There is an endless list of judgments rendered by this Court declaring the legal position that in a case where the prosecution/complainant has leveled allegations bringing out all ingredients of the charges leveled, and have placed material before the Court, prima facie evidencing the truthfulness of the allegations leveled, trial must be held”. 7. Thus, from the ratio decided in the above cases, it is amply clear that the court at this initial stage has not to examine the evidence meticulously or a roving enquiry is permissible and even if the accused is successful in showing some suspicion or doubt, it would be impermissible to discharge the accused before trial because it would result in giving finality to the accusations leveled by the person without allowing the prosecution to adduce evidence to substantiate the same.
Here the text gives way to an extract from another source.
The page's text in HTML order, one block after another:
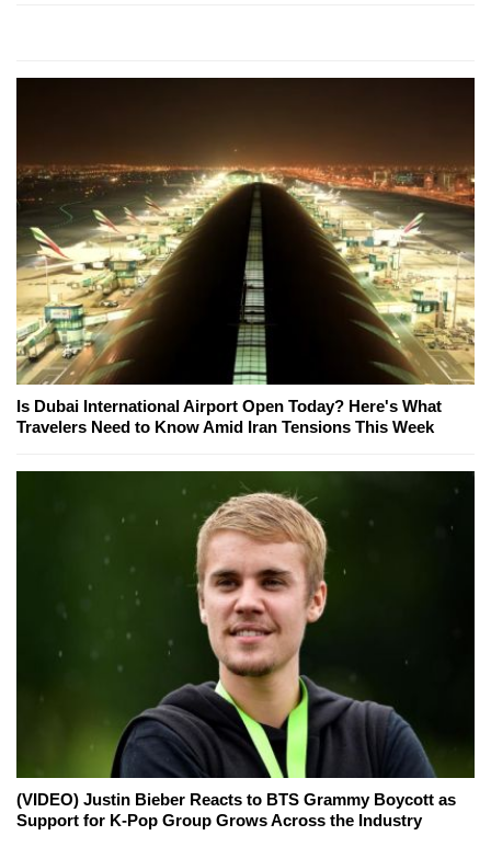
Is Dubai International Airport Open Today? Here's What
Travelers Need to Know Amid Iran Tensions This Week
(VIDEO) Justin Bieber Reacts to BTS Grammy Boycott as
Support for K-Pop Group Grows Across the Industry

I have also examined the case diary called from the court concerned and the materials available on record and find strong prima facie case and grave suspicion against this petitioner. It is well settled that this is not the stage to see whether the trial will end in conviction or acquittal rather the court has to presume a strong suspicion or a grave prima facie case to proceed with the case if during investigation the statement of the witnesses corroborates the prosecution case. 8. For the reasons aforesaid, I do not find any illegality or impropriety in the order impugned. Accordingly, this revision application is, hereby, dismissed. Application dismissed.